A Step in the Right Direction: Supporting Research and Innovation
The European Commission recognizes that more support for AI development is needed for excellence on the European market and promises regulatory sandboxes, legal leeway to develop and test innovative AI products, and co-funding for AI research and testing sites. This is needed to make startups and smaller companies more competitive and foster European innovation and competition.
These are necessary steps to lift Europe onto the path to AI excellence, but they are far from being sufficient. AI developers need easier access to markets outside the EU, facilitating the flow of data across national borders. Opportunities to expand into the U.S. and collaborate with Silicon Valley are essential for the digital industry due to how interconnected digital products and services have become.
What is entirely missing from the proposal for AI regulation is education about AI and its potential and risks outside of expert circles. As artificial intelligence increasingly permeates all areas of everyday life, education will become more and more critical. To build trust in new technologies, they must first be understood. Educating non-specialists about both the potential and limitations of AI is an essential step in demystifying Artificial Intelligence and strengthening trust in this technology.
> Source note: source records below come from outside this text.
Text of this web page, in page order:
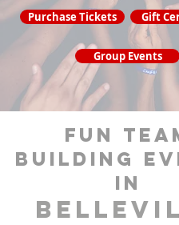
Purchase Tickets Gift
Group Events
fun
building
in
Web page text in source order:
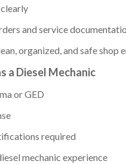
and service
organized, and safe shop
a Diesel Mechanic
or GED
required
mechanic experience
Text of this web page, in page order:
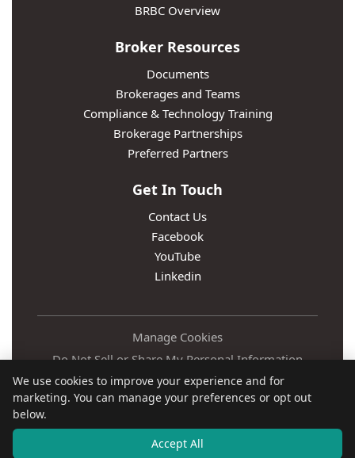
BRBC Overview
Broker Resources
Documents
Brokerages and Teams
Compliance & Technology Training
Brokerage Partnerships
Preferred Partners
Get In Touch
Contact Us
Facebook
YouTube
Linkedin
Manage Cookies
Do Not Sell or Share My Personal Information
Privacy Policy
Terms
Accessibility
© Relaxed Agent LLC 2016 -2026
We use cookies to improve your experience and for
marketing. You can manage your preferences or opt out
below.
Accept All
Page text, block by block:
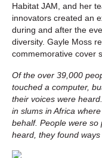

Potential Not Yet Fully Tapped
With this proposal, the European Commission recognizes that AI is leading the way for the future of the European market. Guidelines for a technology of this scope are important – as is the promotion of innovation. For these strategies to bear fruit, their practical implementation must also be feasible for startups and smaller companies. The potential for AI excellence is abundant in Europe. With clear rules and incentives, it can also be realized.